3. Upload list of URLs

  • If you use URLs as documents ("loaderType": "url_list"), you also need to upload a file with the list of URLs in the preset folder.

  • Separate each URL with a line break. The file must have the extension .txt.

    http://www.url1.com
    http://www.url2.com
    

4. Upload jsonl or jsond files

  • If you use jsonl or jsond files as documents ("loaderType": "jsonl" or "loaderType": "jsond"), you also need to upload the file content in the same folder with the extension .jsonl or .jsond.

  • To do so, each desired document content must be provided in the page_content key.

    {"page_content": "test1", "metadata": {"source": "https://www.dummy1.es/"}, "type": "Document"}
    {"page_content": "test2", "metadata": {"source": "https://www.dummy2.es/"}, "type": "Document"}
    

5. Add project.metadata file (optional)

Scenario 1: Unstructured, csv or text data

If the loaderType is url_list, unstructured or csv, you can optionally add a file called project.metadata with relevant information about each file. This metadata will be stored in the database and is very helpful when we want to modify the source URL.

It is important that the file is correctly tabulated and does not contain any invalid characters.

The file is composed of:

  • Key __global__, which contains global data that affects all the files.
  • Names of the specific files to which we want to include this extra data.
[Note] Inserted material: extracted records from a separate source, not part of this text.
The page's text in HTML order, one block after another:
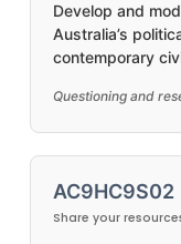
Develop and
Australia’s
contemporary
Questioning and
AC9HC9S02
Share your
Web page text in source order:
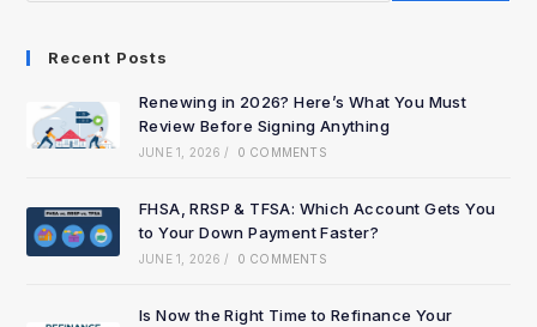
Recent Posts
Renewing in 2026? Here’s What You Must
Review Before Signing Anything
JUNE 1, 2026 / 0 COMMENTS
FHSA, RRSP & TFSA: Which Account Gets You
to Your Down Payment Faster?
JUNE 1, 2026 / 0 COMMENTS
Is Now the Right Time to Refinance Your
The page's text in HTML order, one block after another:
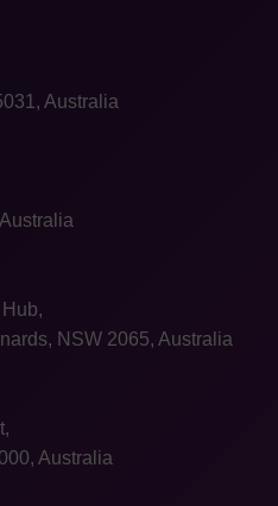
Australia
NSW 2065, Australia
Australia

It is not necessary to define metadata for all the files in the folder.

Example:

__global__:
   url: https://www.google.com
   field1: test
   field2: test
file1.txt:
   url: https://www.dummy-url.com
   title: file1 title
file2.txt:
   url: https://www.dummy-url.com
   title: file1 title
   source: test

NOTE: From all the information added to the project.metadata when creating your use case, you can select the specific sources that will be shown to the user as part of the response, adding them to the field baseURL of the preset configuration.

Scenario 2: URL or json documents

In this case, there is no need to add the project.metadata file:

  • "loaderType": "url_list" —> Metadata information is included in the URLs themselves, uploaded in step 3

  • "loaderType": "jsonl", "loaderType": "jsond" —> Metadata information is already included in the files uploaded in step 4

6. Update data into the environment

Finally, execute the atria-rag-generate-db job to update the data into the environment.